How to complete this task:
Please repeat every record exactly, leaving out any pictures.

Data entries:

◆ ◆ ◆

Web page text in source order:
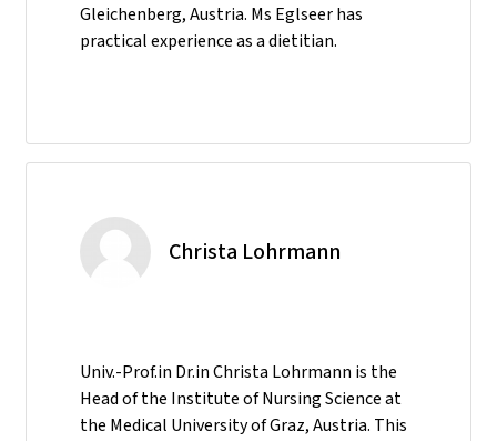
Gleichenberg, Austria. Ms Eglseer has
practical experience as a dietitian.
Christa Lohrmann
Univ.-Prof.in Dr.in Christa Lohrmann is the
Head of the Institute of Nursing Science at
the Medical University of Graz, Austria. This
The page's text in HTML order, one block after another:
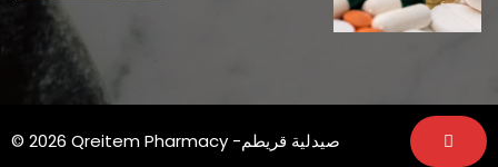
© 2026 Qreitem Pharmacy -صيدلية قريطم
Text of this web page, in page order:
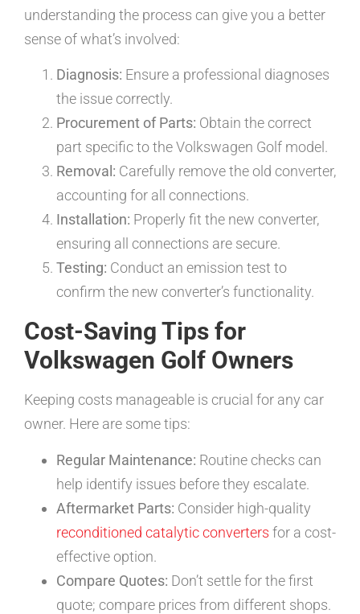
understanding the process can give you a better
sense of what’s involved:
Diagnosis: Ensure a professional diagnoses
the issue correctly.
Procurement of Parts: Obtain the correct
part specific to the Volkswagen Golf model.
Removal: Carefully remove the old converter,
accounting for all connections.
Installation: Properly fit the new converter,
ensuring all connections are secure.
Testing: Conduct an emission test to
confirm the new converter’s functionality.
Cost-Saving Tips for
Volkswagen Golf Owners
Keeping costs manageable is crucial for any car
owner. Here are some tips:
Regular Maintenance: Routine checks can
help identify issues before they escalate.
Aftermarket Parts: Consider high-quality
reconditioned catalytic converters for a cost-
effective option.
Compare Quotes: Don’t settle for the first
quote; compare prices from different shops.
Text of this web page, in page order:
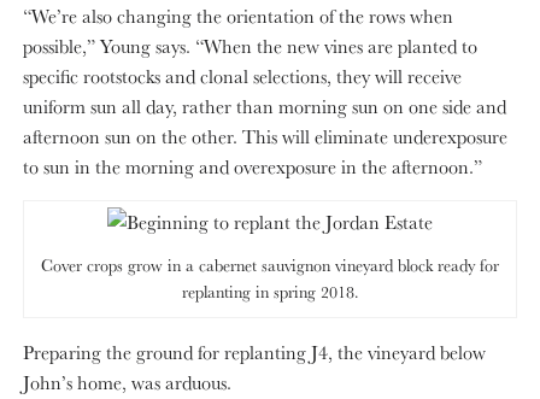
“We’re also changing the orientation of the rows when
possible,” Young says. “When the new vines are planted to
specific rootstocks and clonal selections, they will receive
uniform sun all day, rather than morning sun on one side and
afternoon sun on the other. This will eliminate underexposure
to sun in the morning and overexposure in the afternoon.”
Cover crops grow in a cabernet sauvignon vineyard block ready for
replanting in spring 2018.
Preparing the ground for replanting J4, the vineyard below
John’s home, was arduous.
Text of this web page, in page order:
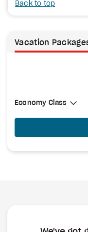
Back to top
Vacation
Select Cabin Class
Economy Class
Economy Class
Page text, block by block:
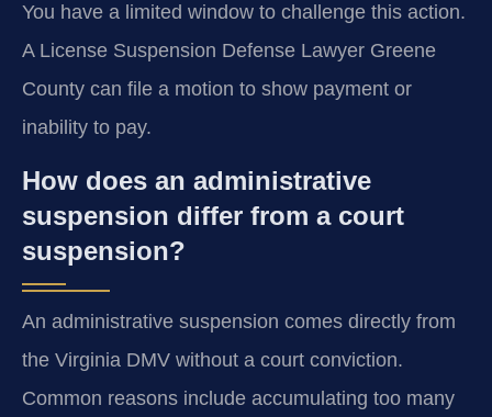
You have a limited window to challenge this action.
A License Suspension Defense Lawyer Greene
County can file a motion to show payment or
inability to pay.
How does an administrative
suspension differ from a court
suspension?
An administrative suspension comes directly from
the Virginia DMV without a court conviction.
Common reasons include accumulating too many
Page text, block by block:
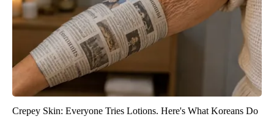
Crepey Skin: Everyone Tries Lotions. Here's What Koreans Do
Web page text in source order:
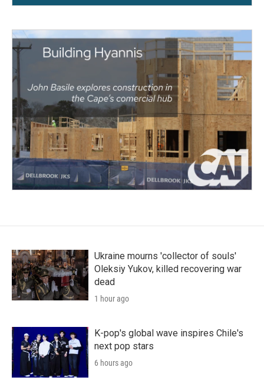
Ukraine mourns 'collector of souls'
Oleksiy Yukov, killed recovering war
dead
1 hour ago
K-pop's global wave inspires Chile's
next pop stars
6 hours ago
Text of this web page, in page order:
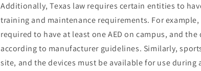
Additionally, Texas law requires certain entities to
training and maintenance requirements. For
required to have at least one AED on campus, and
according to manufacturer guidelines. Similarly,
site, and the devices must be available for use
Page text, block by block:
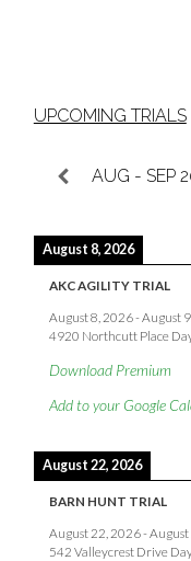
UPCOMING TRIALS
AUG - SEP
August 8, 2026
AKC AGILITY TRIAL
August 8, 2026-August
4920 Northcutt Place
Download Premium
Add to your Google
August 22, 2026
BARN HUNT TRIAL
August 22, 2026-
542 Valleycrest Drive
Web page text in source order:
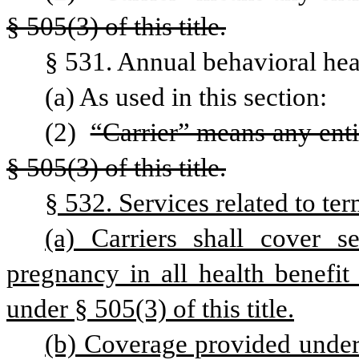
§ 505(3) of this title.
§ 531. Annual behavioral
(a) As used in this section:
(2) “Carrier” means any
§ 505(3) of this title.
§ 532. Services related to
(a) Carriers shall cover
pregnancy in all health
under § 505(3) of this title.
(b) Coverage provided
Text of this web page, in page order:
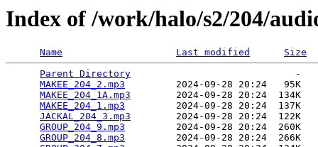
Index of /work/halo/s2/204/
Name Last modified
Size
Parent Directory
                             -
MAKEE_204_2.mp3
         2024-09-28 20:24   95K
MAKEE_204_1A.mp3
        2024-09-28 20:24  134K
MAKEE_204_1.mp3
         2024-09-28 20:24  137K
JACKAL_204_3.mp3
        2024-09-28 20:24  122K
GROUP_204_9.mp3
         2024-09-28 20:24  260K
GROUP_204_8.mp3
         2024-09-28 20:24  266K
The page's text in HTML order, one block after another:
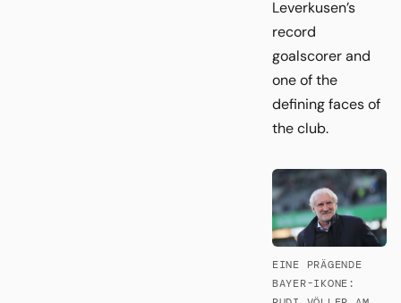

◆ ◆ ◆

Solution for this exercise:
Web page text in source order:
Gleichenberg, Austria. Ms Eglseer has
practical experience as a dietitian.
Christa Lohrmann
Univ.-Prof.in Dr.in Christa Lohrmann is the
Head of the Institute of Nursing Science at
the Medical University of Graz, Austria. This
The page's text in HTML order, one block after another:
© 2026 Qreitem Pharmacy -صيدلية قريطم
Text of this web page, in page order:
understanding the process can give you a better
sense of what’s involved:
Diagnosis: Ensure a professional diagnoses
the issue correctly.
Procurement of Parts: Obtain the correct
part specific to the Volkswagen Golf model.
Removal: Carefully remove the old converter,
accounting for all connections.
Installation: Properly fit the new converter,
ensuring all connections are secure.
Testing: Conduct an emission test to
confirm the new converter’s functionality.
Cost-Saving Tips for
Volkswagen Golf Owners
Keeping costs manageable is crucial for any car
owner. Here are some tips:
Regular Maintenance: Routine checks can
help identify issues before they escalate.
Aftermarket Parts: Consider high-quality
reconditioned catalytic converters for a cost-
effective option.
Compare Quotes: Don’t settle for the first
quote; compare prices from different shops.
Text of this web page, in page order:
“We’re also changing the orientation of the rows when
possible,” Young says. “When the new vines are planted to
specific rootstocks and clonal selections, they will receive
uniform sun all day, rather than morning sun on one side and
afternoon sun on the other. This will eliminate underexposure
to sun in the morning and overexposure in the afternoon.”
Cover crops grow in a cabernet sauvignon vineyard block ready for
replanting in spring 2018.
Preparing the ground for replanting J4, the vineyard below
John’s home, was arduous.
Text of this web page, in page order:
Back to top
Vacation
Select Cabin Class
Economy Class
Economy Class
Page text, block by block:
You have a limited window to challenge this action.
A License Suspension Defense Lawyer Greene
County can file a motion to show payment or
inability to pay.
How does an administrative
suspension differ from a court
suspension?
An administrative suspension comes directly from
the Virginia DMV without a court conviction.
Common reasons include accumulating too many
Page text, block by block:
Crepey Skin: Everyone Tries Lotions. Here's What Koreans Do
Web page text in source order:
Ukraine mourns 'collector of souls'
Oleksiy Yukov, killed recovering war
dead
1 hour ago
K-pop's global wave inspires Chile's
next pop stars
6 hours ago
Text of this web page, in page order:
Additionally, Texas law requires certain entities to
training and maintenance requirements. For
required to have at least one AED on campus, and
according to manufacturer guidelines. Similarly,
site, and the devices must be available for use
Page text, block by block:
UPCOMING TRIALS
AUG - SEP
August 8, 2026
AKC AGILITY TRIAL
August 8, 2026-August
4920 Northcutt Place
Download Premium
Add to your Google
August 22, 2026
BARN HUNT TRIAL
August 22, 2026-
542 Valleycrest Drive
Web page text in source order:
§ 505(3) of this title.
§ 531. Annual behavioral
(a) As used in this section:
(2) “Carrier” means any
§ 505(3) of this title.
§ 532. Services related to
(a) Carriers shall cover
pregnancy in all health
under § 505(3) of this title.
(b) Coverage provided
Text of this web page, in page order:
Index of /work/halo/s2/204/
Name Last modified
Size
Parent Directory
                             -
MAKEE_204_2.mp3
         2024-09-28 20:24   95K
MAKEE_204_1A.mp3
        2024-09-28 20:24  134K
MAKEE_204_1.mp3
         2024-09-28 20:24  137K
JACKAL_204_3.mp3
        2024-09-28 20:24  122K
GROUP_204_9.mp3
         2024-09-28 20:24  260K
GROUP_204_8.mp3
         2024-09-28 20:24  266K
The page's text in HTML order, one block after another:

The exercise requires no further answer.